WHAT IS BEING ASKED: Report, from the records below, every line where the word "target" appears.

PROVIDED DATA:
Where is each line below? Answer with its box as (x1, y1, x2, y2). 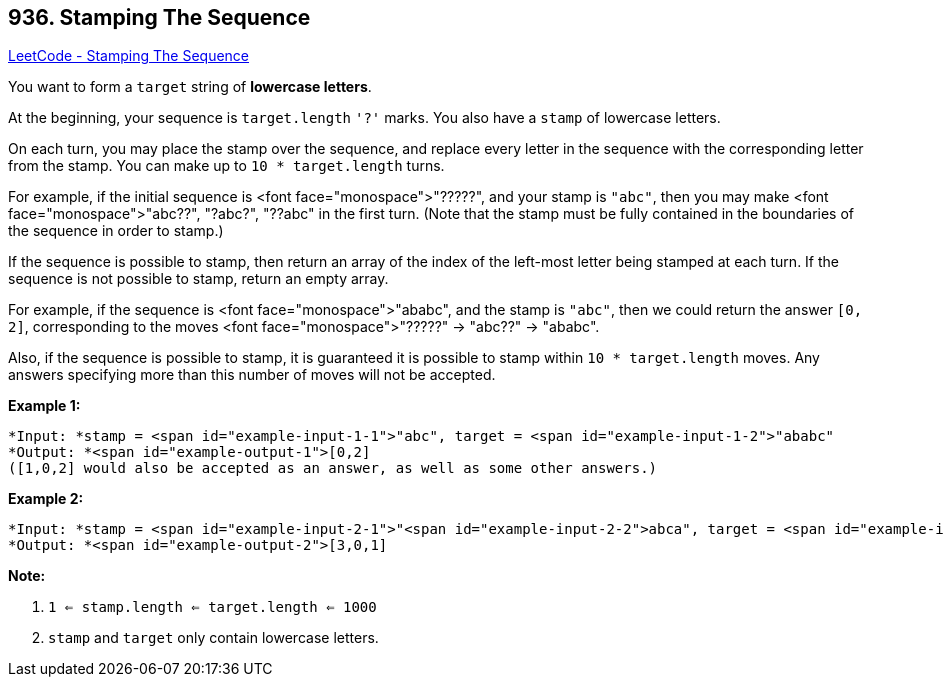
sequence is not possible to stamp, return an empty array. (8, 270, 389, 288)
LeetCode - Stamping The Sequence (8, 47, 250, 65)
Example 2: (8, 490, 84, 508)
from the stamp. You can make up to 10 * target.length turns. (8, 157, 445, 175)
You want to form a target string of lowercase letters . (8, 78, 372, 96)
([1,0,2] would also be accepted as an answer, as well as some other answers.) (8, 460, 658, 477)
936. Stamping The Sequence (8, 5, 311, 30)
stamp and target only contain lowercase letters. (48, 629, 379, 647)

WRITTEN ANSWER:
from the stamp. You can make up to 10 * target.length turns. (8, 157, 445, 175)
You want to form a target string of lowercase letters . (8, 78, 372, 96)
stamp and target only contain lowercase letters. (48, 629, 379, 647)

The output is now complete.